2008-11-18 Thread Steve Richfield
Martin,

On 11/18/08, martin biehl [EMAIL PROTECTED] wrote:

 I don't know what reverse reductio ad absurdum is, so it may not be a
 precise counterexample, but I think you get my point.


HERE is the crux of my argument, as other forms of logic fall short of being
adequate to run a world with. Reverse Reductio ad Absurdum is the first
logical tool with the promise to resolve most intractable disputes, ranging
from the abortion debate to the middle east problem.

Some people get it easily, and some require long discussions, so I'll post
the Cliff Notes version here, and if you want it in smaller doses, just
send me an off-line email and we can talk on the phone.

Reductio ad absurdum has worked unerringly for centuries to test bad
assumptions. This constitutes a proof by lack of counterexample that the
ONLY way to reach an absurd result is by a bad assumption, as otherwise,
reductio ad absurdum would sometimes fail.

Hence, when two intelligent people reach conflicting conclusions, but
neither can see any errors in the other's logic, it would seem that they
absolutely MUST have at least one bad assumption. Starting from the
absurdity and searching for the assumption is where the reverse in reverse
reductio ad absurdum comes in.

If their false assumptions were different, than one or both parties would
quickly discover them in discussion. However, when the argument stays on the
surface, the ONLY place remaining to hide an invalid assumption is that they
absolutely MUSH share the SAME invalid assumptions.

Of course if our superintelligent AGI approaches them and points out their
shared invalid assumption, then they would probably BOTH attack the AGI, as
their invalid assumption may be their only point of connection.

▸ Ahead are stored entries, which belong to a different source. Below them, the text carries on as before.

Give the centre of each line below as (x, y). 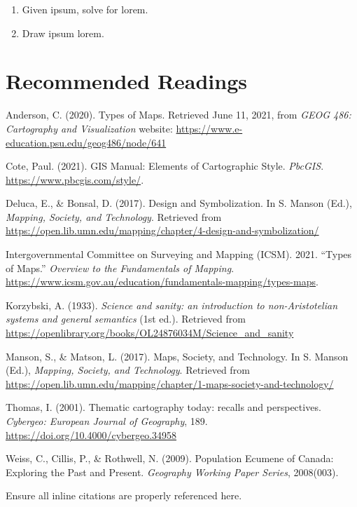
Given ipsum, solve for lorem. (85, 9)
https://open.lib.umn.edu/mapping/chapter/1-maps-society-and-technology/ (170, 383)
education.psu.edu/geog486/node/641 (86, 142)
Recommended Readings (126, 81)
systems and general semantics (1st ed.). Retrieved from (126, 319)
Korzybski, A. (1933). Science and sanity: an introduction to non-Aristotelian (172, 305)
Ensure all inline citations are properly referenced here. (124, 495)
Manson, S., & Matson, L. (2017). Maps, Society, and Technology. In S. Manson (177, 356)
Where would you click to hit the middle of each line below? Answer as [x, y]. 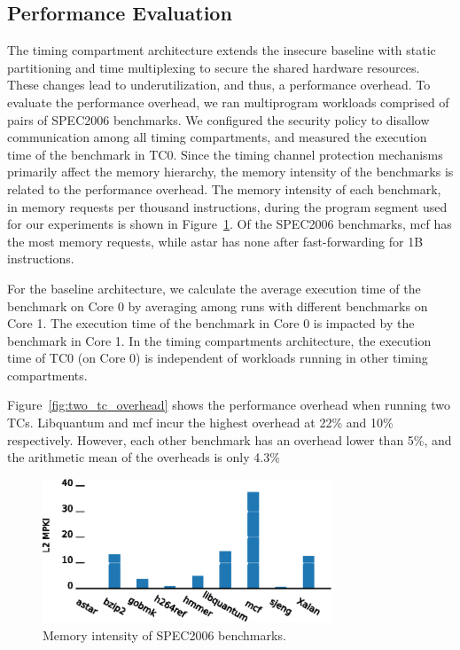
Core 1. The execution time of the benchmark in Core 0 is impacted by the [211, 323]
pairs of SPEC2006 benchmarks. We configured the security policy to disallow [218, 119]
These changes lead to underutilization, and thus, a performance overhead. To [219, 85]
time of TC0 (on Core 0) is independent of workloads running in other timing [218, 358]
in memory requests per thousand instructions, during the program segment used [227, 206]
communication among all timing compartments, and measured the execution [217, 137]
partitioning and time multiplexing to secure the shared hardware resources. [214, 67]
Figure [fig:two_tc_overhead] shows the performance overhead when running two [229, 405]
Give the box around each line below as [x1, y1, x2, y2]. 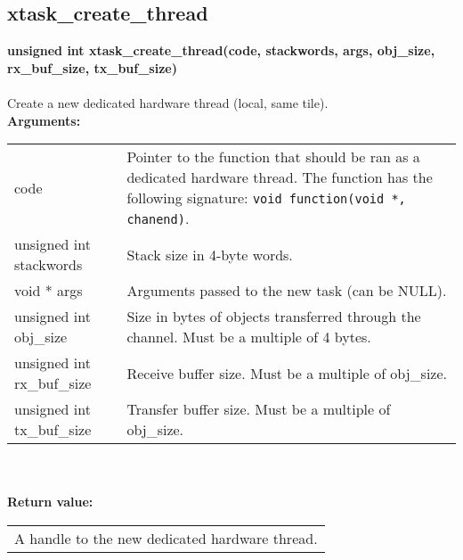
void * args [14, 280, 83, 301]
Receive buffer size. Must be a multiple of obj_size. [126, 362, 448, 383]
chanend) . [126, 208, 190, 229]
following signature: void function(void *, [126, 187, 406, 209]
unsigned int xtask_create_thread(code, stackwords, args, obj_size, [7, 41, 435, 60]
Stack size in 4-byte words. [126, 243, 293, 265]
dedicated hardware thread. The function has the [126, 167, 433, 188]
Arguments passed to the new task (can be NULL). [126, 280, 447, 301]
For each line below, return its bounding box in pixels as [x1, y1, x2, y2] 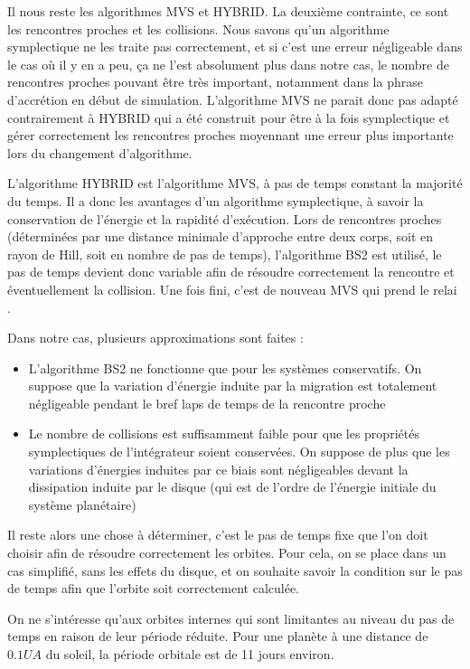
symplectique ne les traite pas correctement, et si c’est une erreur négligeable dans [7, 37, 463, 56]
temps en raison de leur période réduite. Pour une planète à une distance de [7, 627, 428, 645]
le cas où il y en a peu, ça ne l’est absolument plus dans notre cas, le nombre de [7, 54, 449, 73]
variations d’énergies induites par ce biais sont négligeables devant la [28, 459, 409, 478]
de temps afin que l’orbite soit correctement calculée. [7, 579, 300, 598]
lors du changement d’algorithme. [7, 143, 193, 162]
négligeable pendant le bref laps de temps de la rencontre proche [28, 393, 386, 412]
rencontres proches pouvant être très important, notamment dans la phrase [7, 72, 423, 91]
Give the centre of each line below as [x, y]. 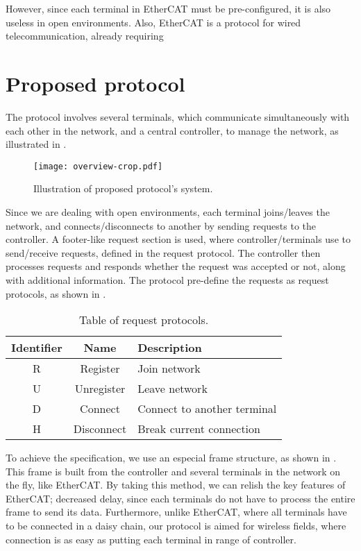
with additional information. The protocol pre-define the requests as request [167, 279]
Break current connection [199, 429]
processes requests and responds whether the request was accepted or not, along [176, 266]
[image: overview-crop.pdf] [98, 166]
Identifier [37, 348]
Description [170, 348]
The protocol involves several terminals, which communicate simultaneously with [178, 116]
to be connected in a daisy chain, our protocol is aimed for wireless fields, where [176, 526]
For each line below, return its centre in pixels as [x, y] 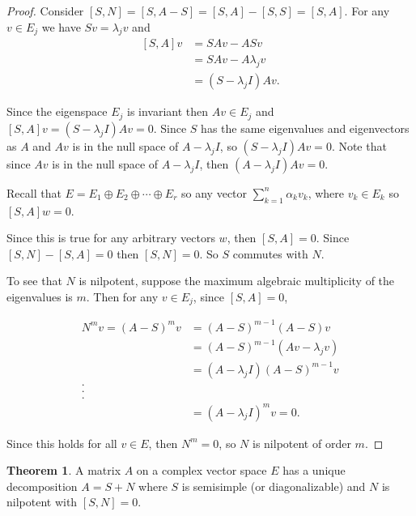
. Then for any [122, 296]
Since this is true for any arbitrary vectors [111, 238]
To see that [34, 281]
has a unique [314, 470]
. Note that [359, 145]
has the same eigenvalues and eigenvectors [305, 128]
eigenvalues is [40, 296]
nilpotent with [42, 502]
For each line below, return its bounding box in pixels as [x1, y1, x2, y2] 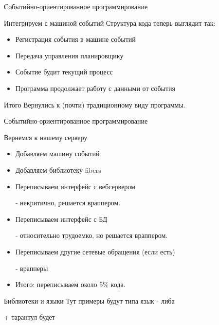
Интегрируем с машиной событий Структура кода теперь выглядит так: [4, 18, 216, 28]
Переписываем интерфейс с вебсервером [15, 181, 135, 191]
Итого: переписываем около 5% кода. [15, 279, 126, 289]
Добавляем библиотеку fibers [15, 164, 101, 175]
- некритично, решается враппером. [15, 198, 121, 208]
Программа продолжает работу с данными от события [15, 83, 176, 93]
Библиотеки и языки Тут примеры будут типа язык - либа [4, 295, 175, 306]
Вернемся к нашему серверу [4, 132, 88, 142]
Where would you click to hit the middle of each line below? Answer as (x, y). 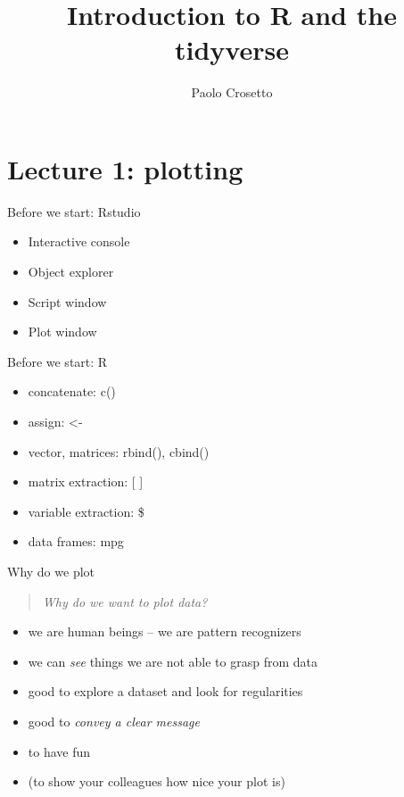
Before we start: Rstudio (74, 211)
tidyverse (232, 50)
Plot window (62, 332)
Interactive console (79, 241)
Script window (67, 301)
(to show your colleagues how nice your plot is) (157, 781)
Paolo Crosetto (232, 92)
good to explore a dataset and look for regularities (165, 691)
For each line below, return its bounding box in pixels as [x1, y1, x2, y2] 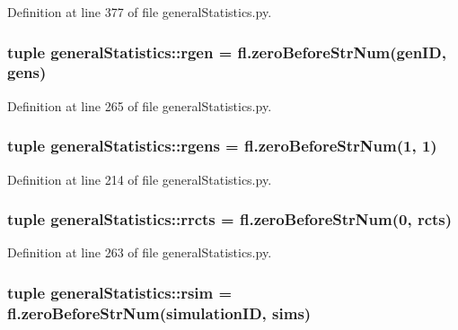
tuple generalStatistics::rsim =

It appears
that breaking this deadlock absolutely must involve first teaching both
parties what reverse reductio ad absurdum is all about, as I am doing here.

For example, take the abortion debate. It is obviously crazy to be making
and killing babies, and it is a proven social disaster to make this illegal
- an obvious reverse reductio ad absurdum situation.

OK, so lets look at societies where abortion is no issue at all, e.g. Muslim
societies, where it is freely available, but no one gets them. There,
children are treated as assets, where in all respects we treat them as
liabilities. Mothers are stuck with unwanted children. Fathers must pay
child support, They can't be bought or sold. There is no expectation that
they will look after their parents in their old age, etc.

In short, BOTH parties believe that children should be treated as
liabilities, but when you point this out, they dispute the claim. Why should
mothers be stuck with unwanted children? Why not allow sales to parties who
really want them? There are no answers to these and other similar questions
because the underlying assumption is clearly wrong.

The middle east situation is more complex but constructed on similar invalid
assumptions.

Are we on the same track now?

Steve Richfield
 

 2008/11/18 Steve Richfield [EMAIL PROTECTED]

  To all,

 I am considering putting up a web site to filter the crazies as follows,
 and would appreciate all comments, suggestions, etc.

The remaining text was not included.